I've recently developed two functions to functions to essentially convert a list of strings that look something like this (these strings are 101 characters long in my case):
['AGT', 'AAT']
To a numpy array:
array([[[[1],
         [0],
         [0],
         [0]],
        [[0],
         [1],
         [0],
         [0]],
        [[0],
         [0],
         [0],
         [1]]],
       [[[1],
         [0],
         [0],
         [0]],
        [[1],
         [0],
         [0],
         [0]],
        [[0],
         [0],
         [1],
         [0]]]])
The shape of which is [2, 3, 4, 1] in this case
At the moment, my code essentially defines one function, in which I define a dictionary, which is then mapped to a single input string, like so:
def sequence_one_hot_encoder(seq):
        
        import numpy as np
        mapping = {
        "A": [[1], [0], [0], [0]],
        "G": [[0], [1], [0], [0]],
        "C": [[0], [0], [1], [0]],
        "T": [[0], [0], [0], [1]],
        "X": [[0], [0], [0], [0]],
        "N": [[1], [1], [1], [1]]
        }
        encoded_seq = np.array([mapping[i] for i in str(seq)])

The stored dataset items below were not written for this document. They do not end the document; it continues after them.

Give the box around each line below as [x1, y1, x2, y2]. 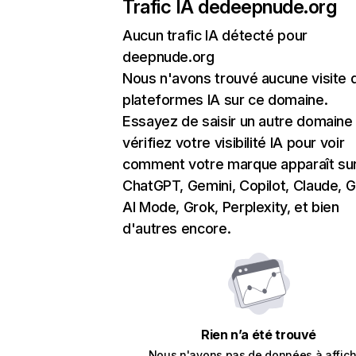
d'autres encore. [122, 220, 231, 237]
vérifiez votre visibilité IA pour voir [122, 134, 345, 151]
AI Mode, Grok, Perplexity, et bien [122, 199, 339, 215]
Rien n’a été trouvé [200, 327, 317, 342]
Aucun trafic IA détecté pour [122, 27, 308, 44]
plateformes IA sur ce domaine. [122, 91, 328, 108]
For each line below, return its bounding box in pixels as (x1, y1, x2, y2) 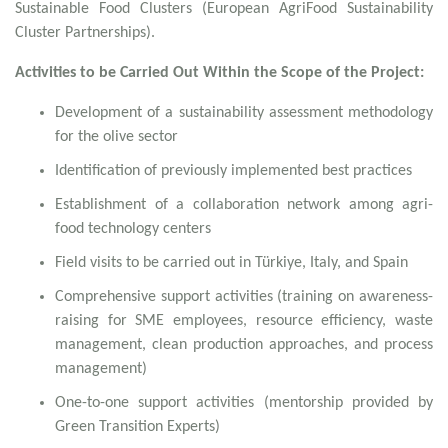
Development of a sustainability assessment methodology (55, 105, 433, 122)
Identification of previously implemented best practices (55, 163, 412, 180)
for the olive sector (55, 129, 178, 146)
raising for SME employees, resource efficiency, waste (55, 313, 433, 330)
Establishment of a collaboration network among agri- (55, 197, 433, 214)
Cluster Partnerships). (15, 25, 155, 42)
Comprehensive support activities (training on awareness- (55, 289, 433, 306)
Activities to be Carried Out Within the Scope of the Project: (15, 65, 424, 82)
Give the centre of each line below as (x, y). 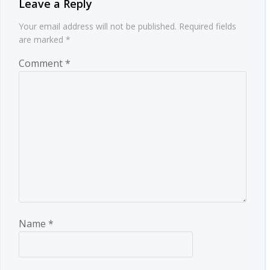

        return(encoded_seq)
Following from this, I then create another function to map this function to my list of strings:
def sequence_list_encoder(sequence_file):
    
    import numpy as np
    
    one_hot_encoded_array = np.asarray(list(map(sequence_one_hot_encoder, sequence_file)))
    print(one_hot_encoded_array.shape)
    return(one_hot_encoded_array)
At the moment, for a list containing 1,688,119 strings of 101 characters, it's taking around 7-8 minutes. I was curious if there was a better way of rewriting my two functions to reduce runtime?